The Federal Data Protection and Information Commissioner (FDPIC, German EDÖB) is the independent data protection supervisory authority in Switzerland. Since the revised FADP (1 Sep 2023), the FDPIC has markedly expanded powers: ex officio investigations, binding orders (blocking, deletion, adjustment of processing), free complaint procedures, public recommendations.
Seat and address: FDPIC, Feldeggweg 1, 3003 Bern. Phone +41 58 462 43 95, web www.edöb.admin.ch. The FDPIC regularly publishes opinions (Kurzmeldungen), guidance and annual reports. The 32nd Annual Report 2024/25 was published in June 2025.
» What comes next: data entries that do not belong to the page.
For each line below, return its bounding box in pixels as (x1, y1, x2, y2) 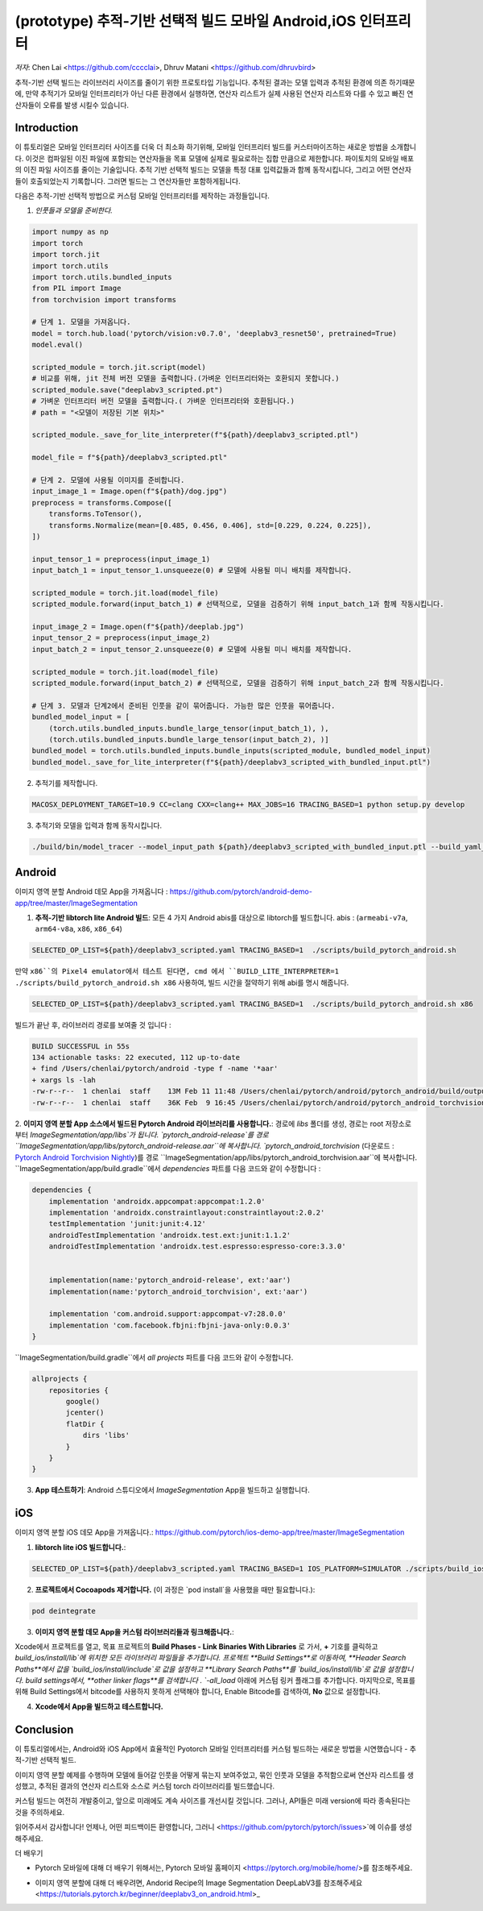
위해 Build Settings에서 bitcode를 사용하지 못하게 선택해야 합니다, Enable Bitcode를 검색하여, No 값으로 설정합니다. (14, 1687, 381, 1697)
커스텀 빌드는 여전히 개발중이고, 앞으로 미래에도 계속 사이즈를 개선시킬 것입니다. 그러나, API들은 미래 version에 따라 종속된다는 (14, 1796, 411, 1805)
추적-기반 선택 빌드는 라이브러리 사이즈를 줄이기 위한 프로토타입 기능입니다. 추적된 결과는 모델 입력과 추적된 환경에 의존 (14, 77, 388, 87)
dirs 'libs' (82, 1431, 130, 1440)
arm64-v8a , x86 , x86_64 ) (35, 924, 122, 934)
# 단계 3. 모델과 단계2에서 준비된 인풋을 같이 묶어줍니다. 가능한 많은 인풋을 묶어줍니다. (31, 701, 336, 710)
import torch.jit (31, 250, 101, 260)
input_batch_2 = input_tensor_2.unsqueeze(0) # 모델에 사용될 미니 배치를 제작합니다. (31, 645, 353, 654)
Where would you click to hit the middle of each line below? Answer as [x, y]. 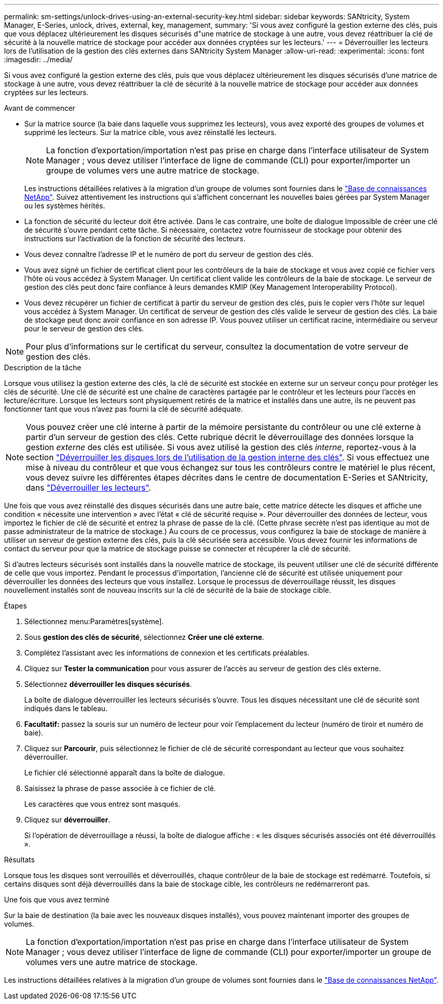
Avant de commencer [40, 108]
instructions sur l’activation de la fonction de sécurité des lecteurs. [135, 238]
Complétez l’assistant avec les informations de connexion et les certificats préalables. [167, 653]
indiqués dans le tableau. [66, 708]
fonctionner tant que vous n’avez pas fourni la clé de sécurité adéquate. [124, 409]
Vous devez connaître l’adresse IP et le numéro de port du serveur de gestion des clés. [169, 254]
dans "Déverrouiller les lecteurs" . [88, 488]
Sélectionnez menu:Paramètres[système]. [94, 621]
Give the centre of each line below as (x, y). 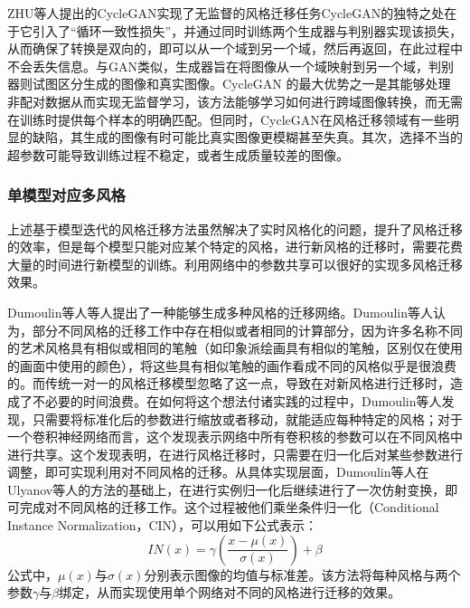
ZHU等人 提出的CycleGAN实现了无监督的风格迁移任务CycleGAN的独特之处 (226, 13)
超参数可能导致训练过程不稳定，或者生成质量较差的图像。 (178, 154)
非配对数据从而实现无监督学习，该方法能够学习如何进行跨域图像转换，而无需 (235, 101)
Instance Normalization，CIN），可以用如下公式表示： (163, 525)
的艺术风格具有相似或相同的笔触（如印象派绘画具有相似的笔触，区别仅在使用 (235, 348)
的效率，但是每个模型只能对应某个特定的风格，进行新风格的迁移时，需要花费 (235, 247)
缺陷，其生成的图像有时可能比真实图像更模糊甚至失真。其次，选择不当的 (247, 137)
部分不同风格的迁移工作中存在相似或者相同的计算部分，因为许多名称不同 (247, 330)
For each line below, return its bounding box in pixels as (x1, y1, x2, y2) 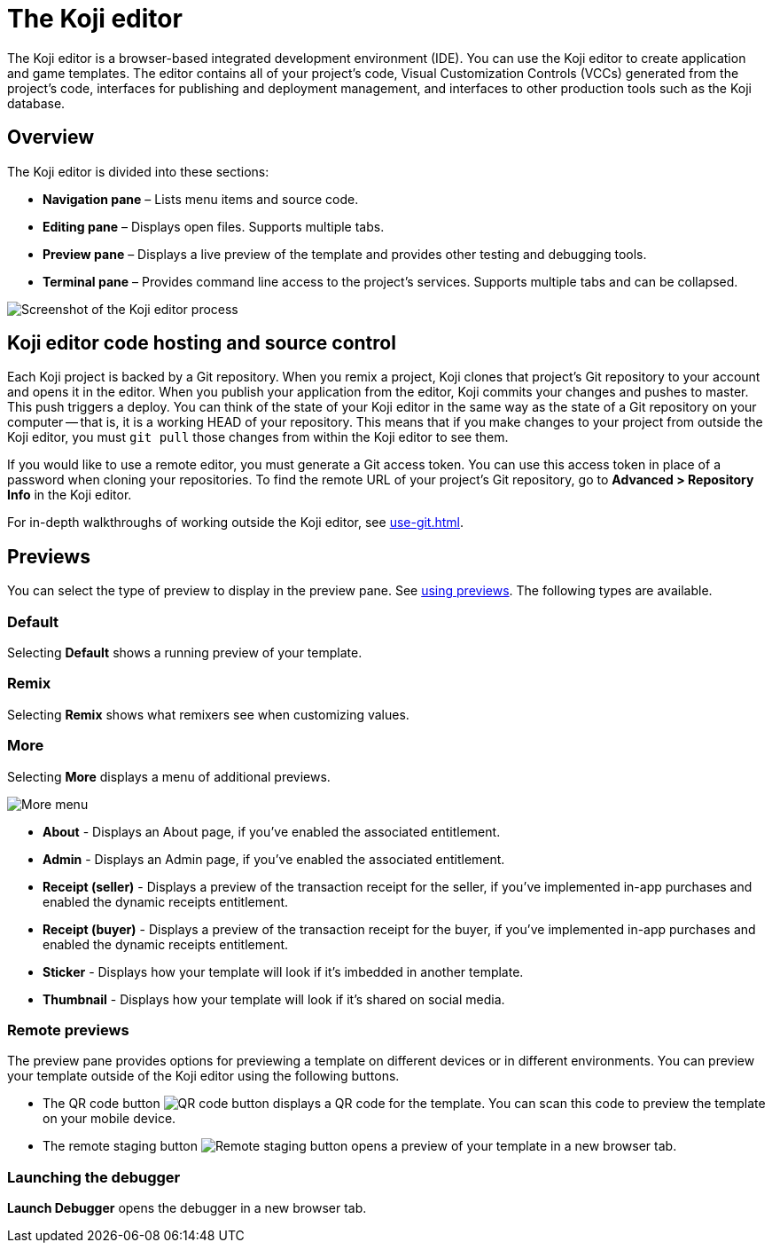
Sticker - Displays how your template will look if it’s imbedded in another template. (43, 963, 524, 979)
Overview (7, 126, 95, 149)
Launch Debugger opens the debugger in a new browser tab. (7, 1200, 367, 1216)
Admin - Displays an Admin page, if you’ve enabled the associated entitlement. (43, 851, 505, 867)
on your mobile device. (43, 1111, 176, 1127)
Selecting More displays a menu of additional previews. (7, 768, 331, 784)
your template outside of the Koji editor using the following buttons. (7, 1068, 400, 1084)
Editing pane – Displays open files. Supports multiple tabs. (43, 218, 385, 234)
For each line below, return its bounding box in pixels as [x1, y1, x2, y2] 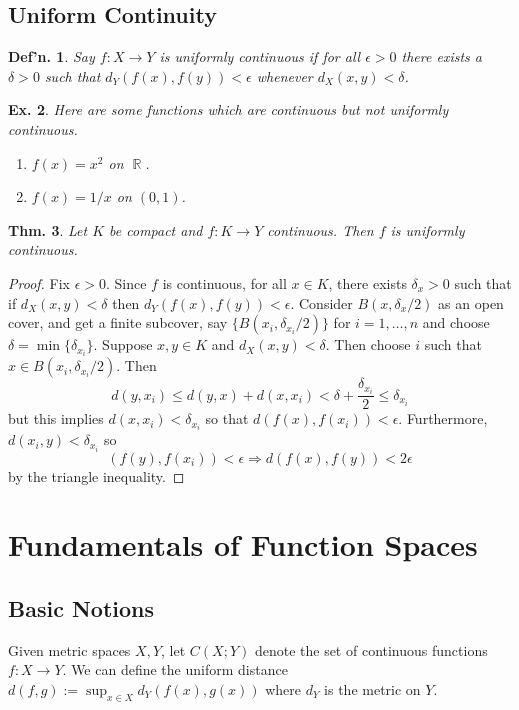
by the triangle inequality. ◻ [8, 465, 185, 486]
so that [205, 408, 249, 429]
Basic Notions [8, 592, 155, 623]
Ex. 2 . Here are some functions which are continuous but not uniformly [8, 99, 449, 120]
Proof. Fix [8, 272, 70, 293]
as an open [438, 292, 504, 313]
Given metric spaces [8, 639, 131, 660]
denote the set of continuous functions [254, 639, 488, 660]
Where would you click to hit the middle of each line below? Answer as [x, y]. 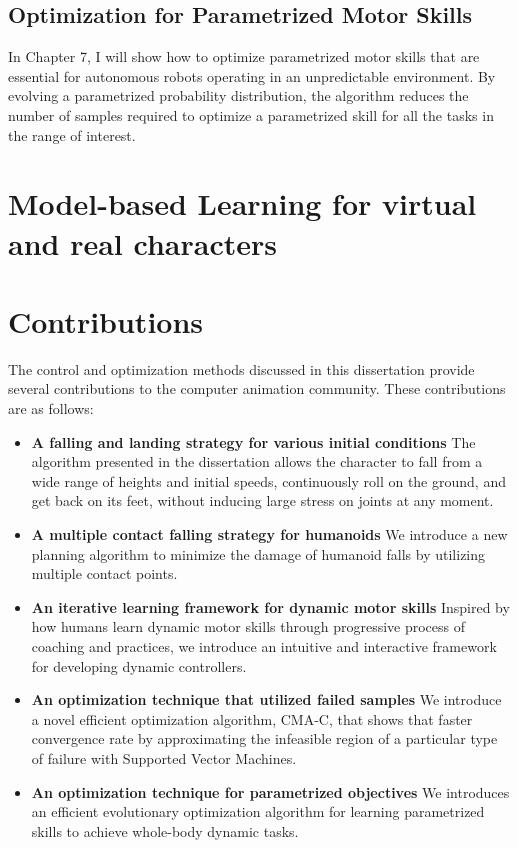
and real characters [142, 242]
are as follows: [51, 408]
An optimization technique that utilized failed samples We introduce [266, 699]
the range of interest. [72, 134]
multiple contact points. [104, 573]
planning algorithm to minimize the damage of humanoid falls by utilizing [258, 553]
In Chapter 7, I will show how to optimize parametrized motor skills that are [244, 56]
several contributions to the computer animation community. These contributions [257, 388]
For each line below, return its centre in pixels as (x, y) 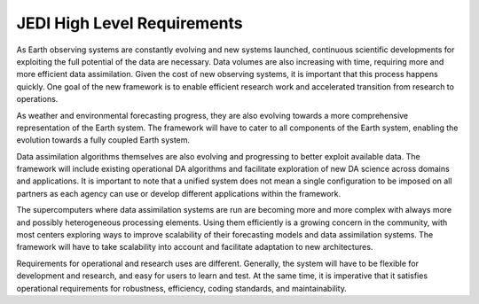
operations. (37, 99)
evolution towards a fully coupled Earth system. (103, 140)
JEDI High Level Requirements (130, 23)
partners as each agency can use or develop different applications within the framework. (179, 193)
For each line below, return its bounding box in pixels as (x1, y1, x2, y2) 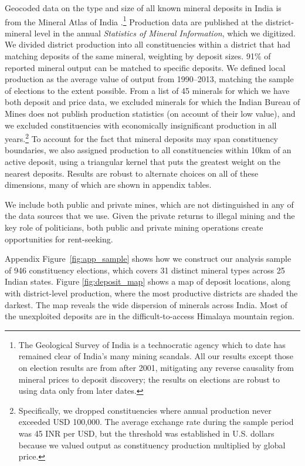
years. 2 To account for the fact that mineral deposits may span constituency (5, 131, 279, 144)
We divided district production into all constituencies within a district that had (5, 38, 290, 50)
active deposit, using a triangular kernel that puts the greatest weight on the (5, 156, 280, 168)
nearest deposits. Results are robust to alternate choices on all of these (5, 167, 259, 179)
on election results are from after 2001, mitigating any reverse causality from (18, 361, 294, 373)
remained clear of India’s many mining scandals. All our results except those (18, 350, 293, 362)
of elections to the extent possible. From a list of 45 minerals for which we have (5, 84, 290, 96)
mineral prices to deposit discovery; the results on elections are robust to (18, 373, 280, 385)
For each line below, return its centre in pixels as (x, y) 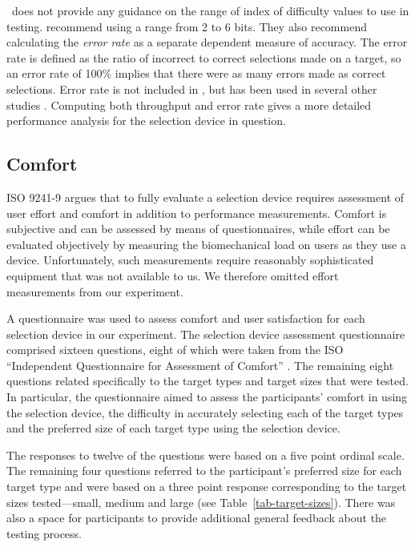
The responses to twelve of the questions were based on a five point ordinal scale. (205, 454)
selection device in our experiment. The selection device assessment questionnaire (206, 334)
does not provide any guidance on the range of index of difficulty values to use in (210, 10)
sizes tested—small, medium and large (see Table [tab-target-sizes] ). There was (201, 502)
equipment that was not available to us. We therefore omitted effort (173, 275)
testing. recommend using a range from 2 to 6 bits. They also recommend (187, 26)
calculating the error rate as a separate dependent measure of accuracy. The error (207, 42)
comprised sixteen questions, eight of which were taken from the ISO (175, 350)
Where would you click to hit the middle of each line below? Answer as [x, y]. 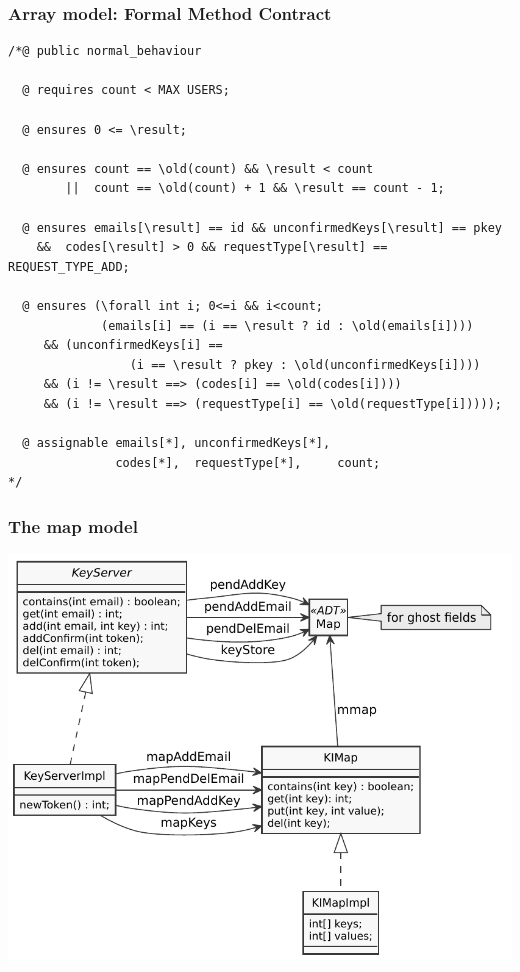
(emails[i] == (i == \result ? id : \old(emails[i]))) [287, 325]
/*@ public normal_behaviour [105, 51]
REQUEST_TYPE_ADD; [69, 266]
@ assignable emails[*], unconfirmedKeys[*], [176, 443]
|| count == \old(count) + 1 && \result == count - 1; [255, 188]
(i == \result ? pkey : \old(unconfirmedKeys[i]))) [305, 364]
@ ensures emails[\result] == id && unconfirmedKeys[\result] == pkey [262, 227]
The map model [73, 525]
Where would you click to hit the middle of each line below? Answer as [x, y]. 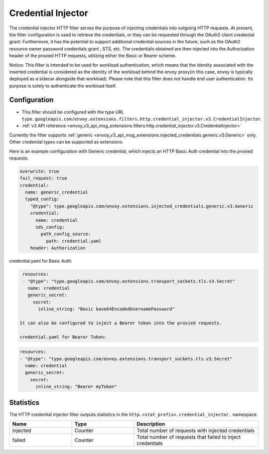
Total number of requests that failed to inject [189, 437]
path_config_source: [66, 234]
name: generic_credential [57, 192]
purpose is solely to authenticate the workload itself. [63, 86]
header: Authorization [58, 248]
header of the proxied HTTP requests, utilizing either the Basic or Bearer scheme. [93, 56]
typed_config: [42, 199]
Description [151, 424]
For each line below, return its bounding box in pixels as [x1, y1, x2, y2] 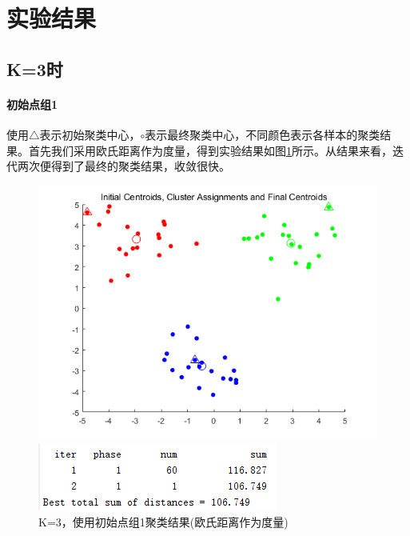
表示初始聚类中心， [39, 126, 141, 142]
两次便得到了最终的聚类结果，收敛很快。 [17, 158, 230, 174]
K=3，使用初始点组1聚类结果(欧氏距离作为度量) [38, 513, 289, 530]
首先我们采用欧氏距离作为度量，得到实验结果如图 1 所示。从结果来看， [28, 142, 392, 158]
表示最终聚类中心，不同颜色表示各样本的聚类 [145, 126, 380, 142]
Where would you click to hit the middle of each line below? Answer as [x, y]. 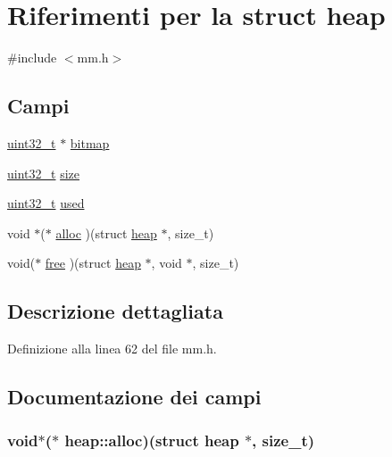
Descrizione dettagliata [115, 311]
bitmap [90, 142]
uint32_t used [46, 203]
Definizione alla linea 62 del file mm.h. [112, 349]
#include [32, 58]
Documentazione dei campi [134, 397]
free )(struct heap [93, 263]
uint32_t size [43, 173]
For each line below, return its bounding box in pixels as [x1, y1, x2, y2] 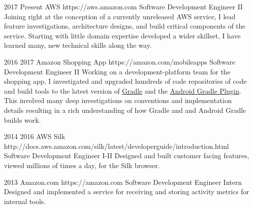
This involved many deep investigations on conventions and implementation [4, 95, 232, 105]
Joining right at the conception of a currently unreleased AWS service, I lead [4, 11, 236, 21]
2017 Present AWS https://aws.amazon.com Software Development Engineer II [4, 1, 243, 11]
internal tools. [4, 196, 46, 206]
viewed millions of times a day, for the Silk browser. [4, 160, 160, 170]
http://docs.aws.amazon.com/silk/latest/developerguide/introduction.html [4, 140, 229, 151]
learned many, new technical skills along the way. [4, 40, 152, 50]
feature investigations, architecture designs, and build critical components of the [4, 21, 246, 31]
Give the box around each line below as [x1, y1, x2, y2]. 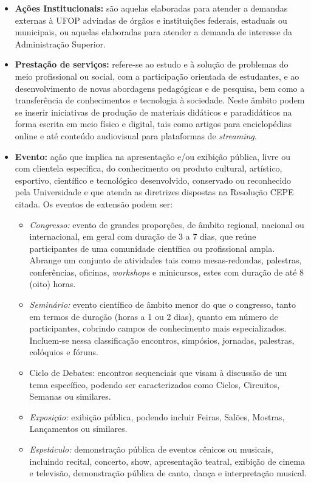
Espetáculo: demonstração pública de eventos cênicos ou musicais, [29, 443, 273, 455]
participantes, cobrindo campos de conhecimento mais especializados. [29, 322, 287, 335]
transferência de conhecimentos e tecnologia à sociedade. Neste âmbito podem [15, 94, 305, 106]
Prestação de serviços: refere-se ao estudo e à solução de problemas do [15, 58, 289, 71]
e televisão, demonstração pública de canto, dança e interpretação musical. [29, 467, 307, 479]
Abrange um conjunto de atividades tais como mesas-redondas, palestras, [29, 254, 302, 266]
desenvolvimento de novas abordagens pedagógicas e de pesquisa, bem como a [15, 82, 305, 94]
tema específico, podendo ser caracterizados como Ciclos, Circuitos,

In the AI context three FDPIC functions are practically relevant. First the notification duty under FADP Art. 24 – data security breaches with high risk for affected persons must be reported within 72 hours of awareness. Second consultation – the FDPIC offers free, non-binding initial consultations for processors with data protection questions. Third investigation and measures – the FDPIC may open ex officio investigations, order measures and publish recommendations after review.
Why the FDPIC notification duty directly affects AI setups
AI systems create new classes of data protection breaches for which classical IT security frameworks are not directly prepared.
First: prompt leakage. An employee inadvertently feeds client personal data into a public ChatGPT account without a DPA. Once the FDPIC becomes aware (internal report, audit, complaint), this counts as a data security breach under FADP Art. 24. The 72-hour clock starts from awareness.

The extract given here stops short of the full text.